Job Summary:
NVIDIA is a pioneer in accelerated computing, known for inventing the GPU and driving breakthroughs in gaming, computer graphics, high-performance computing, and artificial intelligence. The Senior GPU Supercomputer Scheduler Engineer will design and implement GPU compute clusters to support demanding workloads and improve scheduling features for AI and ML systems.
Responsibilities:
• Design and develop new scheduling features and add-on services to improve GPU compute clusters across many dimensions, such as resource usage fairness, GPU occupancy, GPU waste, application resilience, application performance and power usage.
• Design and develop batch workload management and orchestration services
• Provide support to staff and end users to resolve batch scheduler issues
• Build and improve our ecosystem around GPU-accelerated computing
• Performance analysis and optimizations of deep learning workflows
• Develop large scale automation solutions
• Root cause analysis and suggest corrective action for problems large and small scales
• Finding and fixing problems before they occur
Qualifications:
Required:
• Bachelor’s degree in Computer Science, Electrical Engineering or related field or equivalent experience
• 5+ years of work experience
• Strong understanding of batch scheduling, preferably with experience in schedulers such as SLURM or K8s batch schedulers (Kueue, Volcano, etc.)
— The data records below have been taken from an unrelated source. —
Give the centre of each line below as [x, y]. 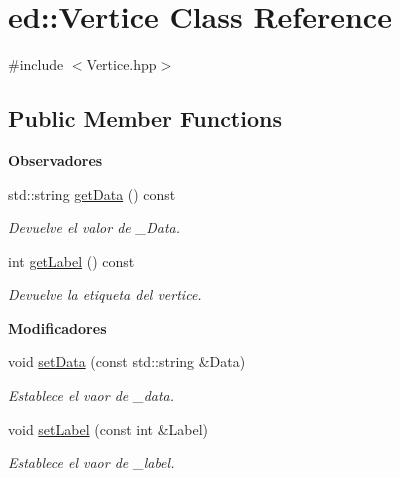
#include [36, 64]
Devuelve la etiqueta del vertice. [105, 294]
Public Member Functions [145, 118]
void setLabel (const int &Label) [108, 428]
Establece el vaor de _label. [91, 462]
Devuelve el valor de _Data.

• Significant experience in systems programming languages such as C/C++ & Go as well as scripting languages such as Python and bash
• Established experience in Linux operating system, environment and tools
• Experience analyzing and tuning performance for a variety of AI workloads
• In-depth understanding of container technologies like Docker, Singularity, Podman
• Flexibility/adaptability for working in a dynamic environment with different frameworks and requirements
• Excellent communication, interpersonal and customer collaboration skills
Preferred:
• Knowledge in High-performance computing
• Open Source Software Contribution
• Experience with deep learning frameworks like PyTorch and TensorFlow
• Passionate about SW development processes
Company:
NVIDIA is a computing platform company operating at the intersection of graphics, HPC, and AI. Founded in 1993, the company is headquartered in Santa Clara, USA, with a team of 10001+ employees. The company is currently Late Stage.